The Key to Growth and Relevance
Firms, today, are constantly challenged to avoid commoditization and remain relevant. At the same time, they have the greatest opportunity to position themselves as the most trusted business advisor and offer higher value services that clients want, need and are willing to pay for.
In other words, you are too busy doing traditional compliance work in order to play above the line, where the margins are greater, and there is less competition, especially when services are packaged for the client. Let me explain the above and below-the-line services with the following graphic:
First, let me say this is an “and,” not an “or,” proposition, based upon several factors in today’s market. Here are the factors:
- Availability of talent
- Competition from within and outside of the profession
- Technology is making many services below the line obsolete or less valuable
- Demand for real-time data via mobile devices
The old saying that clients often value what CPAs give away more than they value the services they charge for is certainly true. Most CPAs admit that they are capable of playing above the line, yet not generally by design and, often, don’t charge what their advisory services are worth. Why not? Most will answer that they either haven’t thought about it, or have been too busy focusing on below-the-line services to formalize and price their above-the-line services.
Any good marketing or sales person’s approach would be to start at Level 3 with Strategic Advisory Services. Through the Strategic Planning process, most clients will identify their top priorities, and frequently, there are services from all levels involved. Traditionally, the majority of CPAs start at the compliance level, thinking they can expand into the higher value services, but too often, they get trapped in the compliance level services and never seem to escape. Often, they may wonder why other advisors get the opportunities to provide these services when they, or others in their firms, could have provided the services at a competitive rate and with the same or greater degree of professionalism. The answer is generally attributable to the fact that most accountants are focused on chargeable time and not on marketing and sales. I know there are those who are exceptions, yet one of the first questions asked in firm meetings is about whether time spent with clients in conversations about new opportunities is chargeable! Too often, the question comes from a partner.
To escape from the commoditization trap, firms don’t need the full-service brand, especially if the brand is based upon commoditized services. In fact, a common error that many firms make is to focus on too many niches and, therefore, have little or no specialization. More importantly, they need to listen to their best clients and see what services they want. Clients will pay more for something they want than for something they need. Remember Pareto’s principle, or the 80-20 rule? 20% of your clients produce 80% of your revenue, yet many firms are allowing the other 80% to create a work environment where young talent is often leaving the profession. I suggest a three-step approach that sounds relatively easy, but is often difficult for small- and medium-sized firms to accomplish. Here’s the three-step approach:
- Determine your top 2-3 market niches, and focus on them.
- Identify target clients, and filter criteria for new and existing clients.
- Filter clients who do not fit the above criteria.
While this sounds relatively simple, it is generally a difficult change, due to existing partner compensation plans, relationships and fear of the unknown. In order to change, you must generally give something up and, in most cases, it is the smaller clients that only utilize one service. In many firms, this may be the small 1040 tax preparation work. Just remember, what got you to your size today won’t get you to the next level. It will take different strategies, and often times, different clients and people.
Your thinking will determine how you solve the problem and the results. The mentality to increase your revenue 10 times over will produce better results for the clients, opportunities for your talent and growth for the firm. Ask what value you can provide, in order to grow the existing client revenue 10 times. You will find that there are many services the client needs and wants above the line, other than tax return preparation.
Here are some criteria you might consider in developing a filtering system and identifying your target client:
- Use – Do they use more than one service? (The more services they use, the stickier they are.)

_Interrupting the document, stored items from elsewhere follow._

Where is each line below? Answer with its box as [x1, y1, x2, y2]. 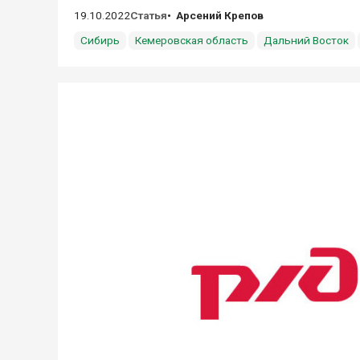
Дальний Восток [264, 34, 349, 47]
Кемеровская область [135, 34, 248, 47]
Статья [130, 9, 167, 22]
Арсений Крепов [176, 9, 264, 22]
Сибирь [80, 34, 120, 47]
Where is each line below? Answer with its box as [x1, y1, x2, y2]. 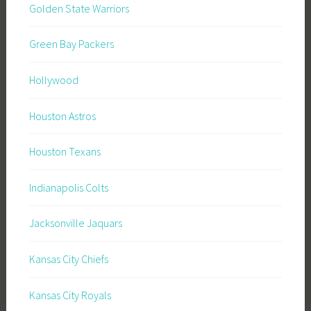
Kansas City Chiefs [28, 252, 108, 267]
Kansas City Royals [28, 287, 111, 302]
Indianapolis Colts [28, 180, 108, 194]
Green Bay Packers [28, 37, 114, 51]
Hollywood [28, 73, 78, 87]
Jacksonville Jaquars [28, 216, 122, 230]
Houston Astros [28, 108, 96, 123]
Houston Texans [28, 144, 101, 159]
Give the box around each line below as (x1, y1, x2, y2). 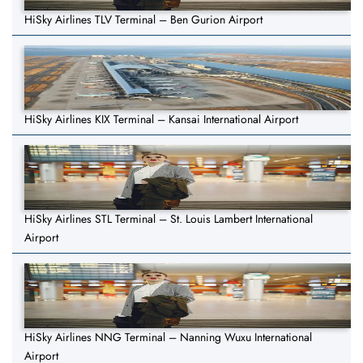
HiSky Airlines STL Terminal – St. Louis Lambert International (24, 211, 313, 228)
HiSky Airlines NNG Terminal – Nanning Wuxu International (24, 329, 312, 346)
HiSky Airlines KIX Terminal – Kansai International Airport (24, 111, 298, 128)
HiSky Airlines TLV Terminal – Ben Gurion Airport (24, 11, 263, 28)
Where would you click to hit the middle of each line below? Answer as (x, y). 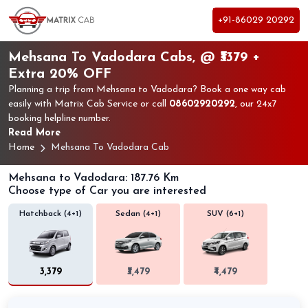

- Appreciation – Do they appreciate, and follow, the firm’s advice?
- Reward – Do they pay promptly and willingly?
- Enhancement – Do their services enhance the firm’s capabilities and niche markets?
- Risk – Are potential risks manageable?
- Referral – Does the client have a good reputation in the business community?
Regardless of the niches or industries, you should plan to offer services in all three levels: strategic, performance and compliance, even if you only start with one or two services in the strategic and performance levels. Firms of all sizes can easily start by offering strategic planning services at Level 3, and CFO services at Level 2. You should have these skills even if you have to work on your packaging, pricing and delivery skills.
By listening to your clients, you can quickly add additional services within your firm, or by meshing (sourcing) with others. Strategic planning makes sense, as you formalize a process that technical advisors often touch upon but don’t really address the client’s real business concerns and allocation of resources. By going through this process with the client, you identify ways your firm can provide resources to expedite their achievement of goals.
Packaging and pricing services from all levels makes the aggregated services more valuable, saves time and strengthens the relationship. To remain relevant and future ready, firms must meet the needs and wants of their clients. That requires:
We often refer to this as P3 Leadership. The platform (or collaborative technology – often called the Cloud) is the accelerator, and your talent must learn faster than the rate of change and the competition, in order to remain successful and future ready. If you don’t know how to get started, or have differing opinions in the firm, start with a Strategic Plan.